There are some, like Cornelius, who think the virtual fence provides only the illusion of border security. He has studied and written about the border for years and says the only thing that has ever stopped people from illegally entering the United States from Mexico was the Great Depression.

"They will detour around the electronic fence just as they have detoured around sections of the physical fences that have been built since 1993. They would be crazy not to," Cornelius said.

He says smugglers are already probing the system for weaknesses, and will eventually figure out ways to sabotage or blind the electronic towers.

"One thing we've learned over the years is that the smugglers and terrorists and illegal immigrants can be quite imaginative in ways to subvert the system," Kroft told Borkowski. "And there are signs that that's already started, right?"

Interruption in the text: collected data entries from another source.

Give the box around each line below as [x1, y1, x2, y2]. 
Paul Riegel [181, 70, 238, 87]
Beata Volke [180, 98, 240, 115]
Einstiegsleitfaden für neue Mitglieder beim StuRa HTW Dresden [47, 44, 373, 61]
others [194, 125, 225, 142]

"Absolutely," Borkowski agreed.

"People talk about smugglers, setting up decoys," Kroft said.

"[The] chief of the Border Patrol's well aware of that. He's provided for that. He's planned for that. He continues to plan for it. So yes, we fully expect that people are gonna react to this. Does that mean we shouldn't do anything at all? No, we should make it harder for people to come across the border illegally. We should make it so that if they want to come across the border illegally, they have to really want to do it," Borkowski said.

"The bottom line to the whole program, Steve, is that, you know, here we are three years and hundreds of millions of dollars since SBI was first conceived of, and where are we? We're still waiting for something that works," Stana said.

And they will have to wait a while longer: Boeing, the main contractor, was scheduled to turn the new system over to Border Patrol this month, but this past week we were told it was being delayed for at least three more months.

We requested an interview with Boeing, but they deferred to the Department of Homeland Security. And on Friday, the Secretary of Homeland Security, Janet Napolitano, ordered a department-wide reassessment of the entire program.